The interesting thing about this purchase was the price: a hefty USD 339M (USD 306M if you strip out the cash in Applix’s bank account that Cognos will acquire). At five times trailing revenues and four and a half times forward revenues this is a very healthy premium indeed. The backers of Qliktech in particular, which is based on a similar engine but has far stronger growth than Applix, must be rubbing their hands in glee.

Searching for meaning

I have written before about how many industry surveys can be almost meaningless due to the way that they are phrased or the way that the audience is selected or encouraged to participate. Sometimes the survey itself can miss the point, as in a recent one about the percentage of data that is structured or unstructured. An article about this agonises about whether unstructured data is 31% of all enterprise data, or 50 odd percent, rather than the “80% claimed by other research organisations”. It seems to me that this misses the point. It is less relevant about what proportion of data is unstructured (and by the way, does that mean the storage volume, or the number of sources, or something else, since the article blithely skips over this) than about the value and usage of this data. The context here is the use of search technology of BI, with people who sell this technology presumably wanting to make a point that most data is there in emails and spreadsheets, so therefore search technology can mostly replace that pesky BI business. This seems to me a flawed argument. In the context of business information, we typically know what we want e.g. the monthly sales figures and, unlike when we search the web using Google, we also have a fair idea where it is e.g. the company financial systems. The difficulty is not in finding the information but in making it meaningful, which is what the vast majority of effort in data warehousing and BI is all about. Unlike a search for a video clip of an episode of “Heroes”, or finding a particular book on Amazon, the difficulty is that many ambiguous answers exist. Books are a nice analogy, as the world discovered long ago the sense of putting a unique (it terms out not quite unique, but for most purposes it is true) ISBN number on books to avoid ambiguity. This is not the case in large enterprises with “sales figure”, which in fact will exist not only in the official corporate finance system, but in several other “proper” systems, and in endless spreadsheets to which the information has been downloaded and possibly manipulated for various purposes. Indeed trying to make a meaningful and useful classification scheme around data is what master data management, and much of data modelling, is all about.

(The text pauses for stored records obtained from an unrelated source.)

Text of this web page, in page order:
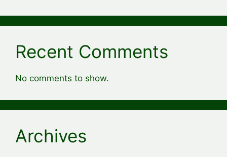
Recent Comments
No comments to show.
Archives
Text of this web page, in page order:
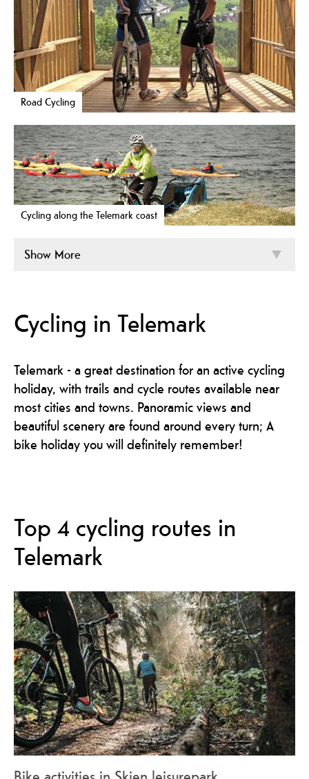
Road Cycling
Cycling along the Telemark coast
Show More
Cycling in Telemark
Telemark - a great destination for an active cycling
holiday, with trails and cycle routes available near
most cities and towns. Panoramic views and
beautiful scenery are found around every turn; A
bike holiday you will definitely remember!
Top 4 cycling routes in
Telemark
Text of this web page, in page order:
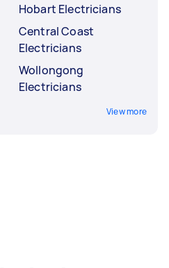
Hobart Electricians
Central Coast
Electricians
Wollongong
Electricians
View more
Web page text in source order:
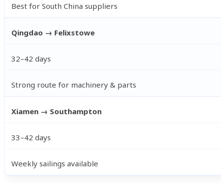
Best for South China suppliers
Qingdao → Felixstowe
32–42 days
Strong route for machinery & parts
Xiamen → Southampton
33–42 days
Weekly sailings available
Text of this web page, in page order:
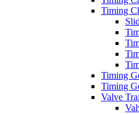
Timing
Timing
Timing
Valve
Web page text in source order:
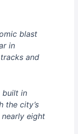
blast
in
and
built in
the city’s
eight
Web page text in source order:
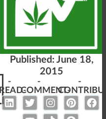
Published: June 18,
2015
-
READ-
-
COMMENT-
-
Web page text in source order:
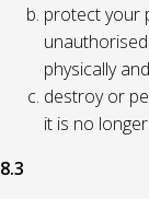
protect your
physically
destroy or
it is no
8.3
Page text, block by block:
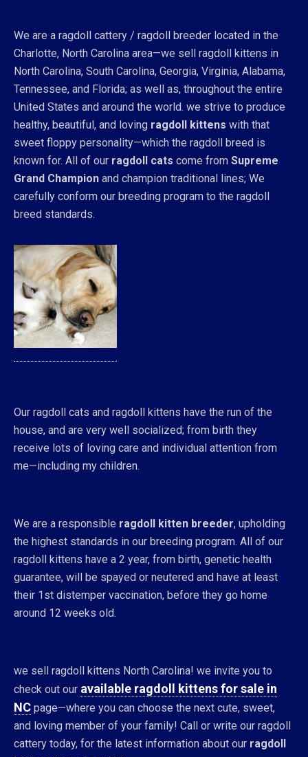
We are a ragdoll cattery / ragdoll breeder located in the
Charlotte, North Carolina area—we sell ragdoll kittens in
North Carolina, South Carolina, Georgia, Virginia, Alabama,
Tennessee, and Florida; as well as, throughout the entire
United States and around the world. we strive to produce
healthy, beautiful, and loving ragdoll kittens with that
sweet floppy personality—which the ragdoll breed is
known for. All of our ragdoll cats come from Supreme
Grand Champion and champion traditional lines; We
carefully conform our breeding program to the ragdoll
breed standards.
Our ragdoll cats and ragdoll kittens have the run of the
house, and are very well socialized; from birth they
receive lots of loving care and individual attention from
me—including my children.
We are a responsible ragdoll kitten breeder, upholding
the highest standards in our breeding program. All of our
ragdoll kittens have a 2 year, from birth, genetic health
guarantee, will be spayed or neutered and have at least
their 1st distemper vaccination, before they go home
around 12 weeks old.
we sell ragdoll kittens North Carolina! we invite you to
check out our available ragdoll kittens for sale in
NC page—where you can choose the next cute, sweet,
and loving member of your family! Call or write our ragdoll
cattery today, for the latest information about our ragdoll
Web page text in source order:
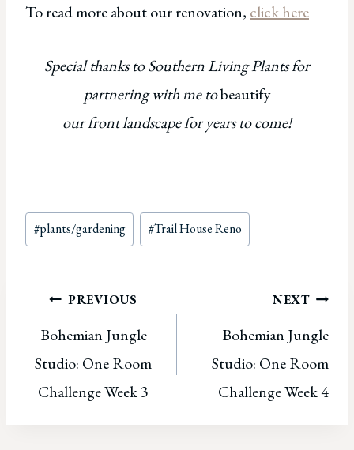
To read more about our renovation, click here
Special thanks to Southern Living Plants for
partnering with me tobeautify
our front landscape for years to come!
Post
Tags:
#plants/gardening #Trail House Reno
Post
navigation
PREVIOUS
Bohemian Jungle
Studio: One Room
Challenge Week 3
NEXT
Bohemian Jungle
Studio: One Room
Challenge Week 4
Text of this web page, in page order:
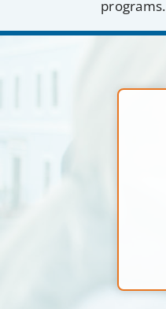
programs.
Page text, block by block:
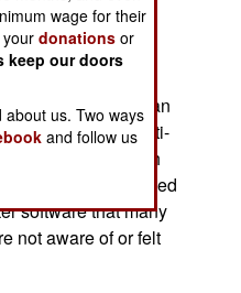
in Iran. All this
targets is no
since
now accuses Iran
to aid Moslem anti-
not include high
hackers are allowed
software that many
not aware of or felt
wage for their
yourdonations or
keep our doors
us. Two ways
and follow us
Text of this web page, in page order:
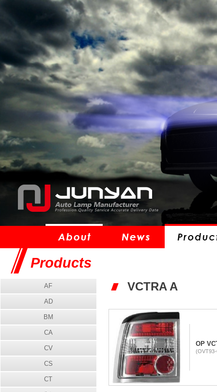
Products
VCTRA A
OP
AF
AD
BM
CA
CV
CS
CT
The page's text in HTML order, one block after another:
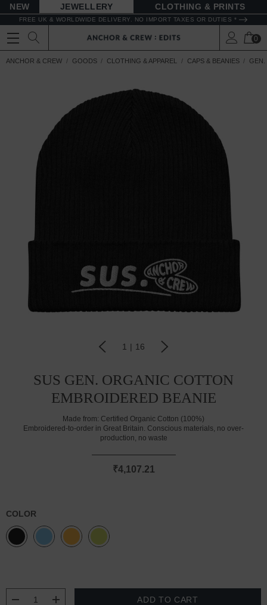
NEW JEWELLERY CLOTHING & PRINTS
FREE UK & WORLDWIDE DELIVERY. NO IMPORT TAXES OR DUTIES *
0
ANCHOR & CREW GOODS CLOTHING & APPAREL CAPS & BEANIES GEN.
1 | 16
SUS GEN. ORGANIC COTTON
EMBROIDERED BEANIE
Made from: Certified Organic Cotton (100%)
Embroidered-to-order in Great Britain. Conscious materials, no over-
production, no waste
₹4,107.21
COLOR
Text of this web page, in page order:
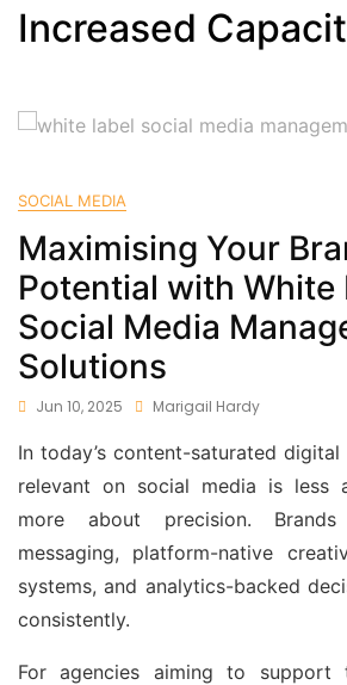
Increased
SOCIAL MEDIA
Maximising Your
Potential with White
Social Media
Solutions
Jun 10, 2025 Marigail Hardy
In today’s content-saturated
relevant on social media is less
more about precision.
messaging, platform-native
systems, and analytics-backed
consistently.
For agencies aiming to support
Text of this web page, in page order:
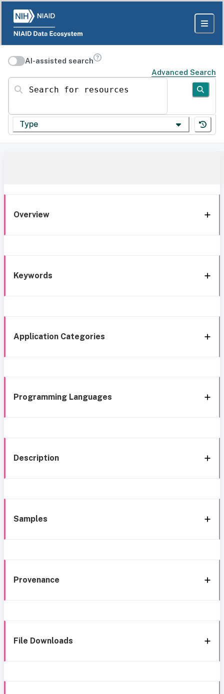
AI-assisted search
Advanced Search
Search for resources
Type
Overview
Keywords
Application Categories
Programming Languages
Description
Samples
Provenance
File Downloads
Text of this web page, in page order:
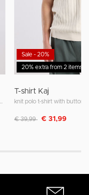
20% extra from 2 items
Sale - 20%
T-shirt Kaj
Discounted from
€ 39,99 to€ 31,99
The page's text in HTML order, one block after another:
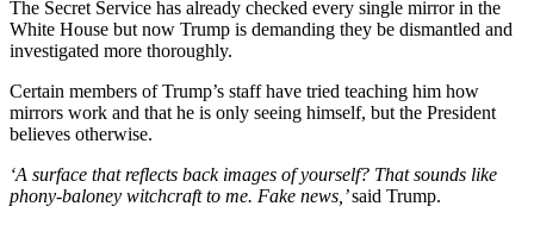
The Secret Service has already checked every single mirror in the
White House but now Trump is demanding they be dismantled and
investigated more thoroughly.
Certain members of Trump’s staff have tried teaching him how
mirrors work and that he is only seeing himself, but the President
believes otherwise.
‘A surface that reflects back images of yourself? That sounds like
phony-baloney witchcraft to me. Fake news,’said Trump.
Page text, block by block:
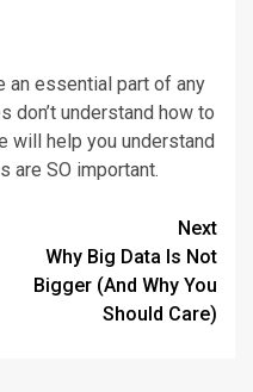
an essential part of any
don’t understand how to
will help you understand
are SO important.
Next
Why Big Data Is Not
Bigger (And Why You
Should Care)
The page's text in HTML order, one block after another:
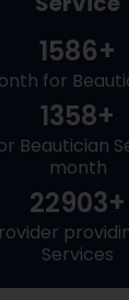
1586+
for
1358+
Beautician
month
22903+
Services
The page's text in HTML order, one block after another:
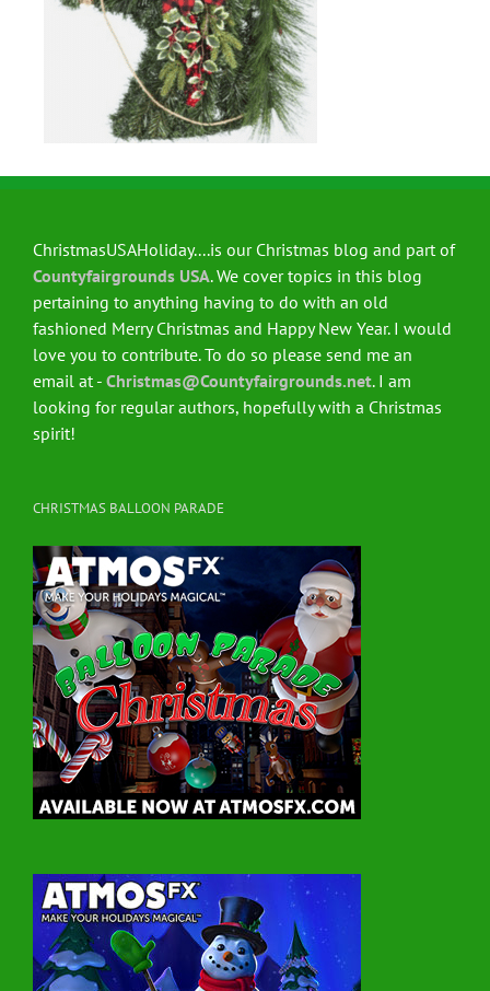
ChristmasUSAHoliday....is our Christmas blog and part of
Countyfairgrounds USA. We cover topics in this blog
pertaining to anything having to do with an old
fashioned Merry Christmas and Happy New Year. I would
love you to contribute. To do so please send me an
email at - Christmas@Countyfairgrounds.net. I am
looking for regular authors, hopefully with a Christmas
spirit!
CHRISTMAS BALLOON PARADE

Imagine the fun Amazon would have in finding a book in a world with no ISBN number, and where rival publishers regularly published identical titles, some even from the same author. This is more like the world that BI deals with. Indeed, if there was one single place where “sales data” lived, and if everyone agreed on exactly which sales data that was (the whole company’s, just Europe’s, with or without indirect sales?) then the world of BI would be a simple place and data warehouse developers could pack up and learn a new trade. This reality seems to have eluded some vendors plugging BI search, and indeed some of the industry writers. It is almost irrelevant what “percentage” of data is unstructured, semi-structured, or structured. In the imperfect world of enterprise data a high proportion of the important data suffers from the persistent problem of ambiguous classification and multiple copies, with processes that do not perfectly control replication of that data. It is a world Google Search can shake an uncomprehending stick at all it likes, but to me it is likely to have only a limited impact. Until enterprises get a real grip on the life cycle of information management and put processes in place to properly classify and allow for update and distribution or master data (don’t hold your breath), the world of BI won’t be replaced by a search icon.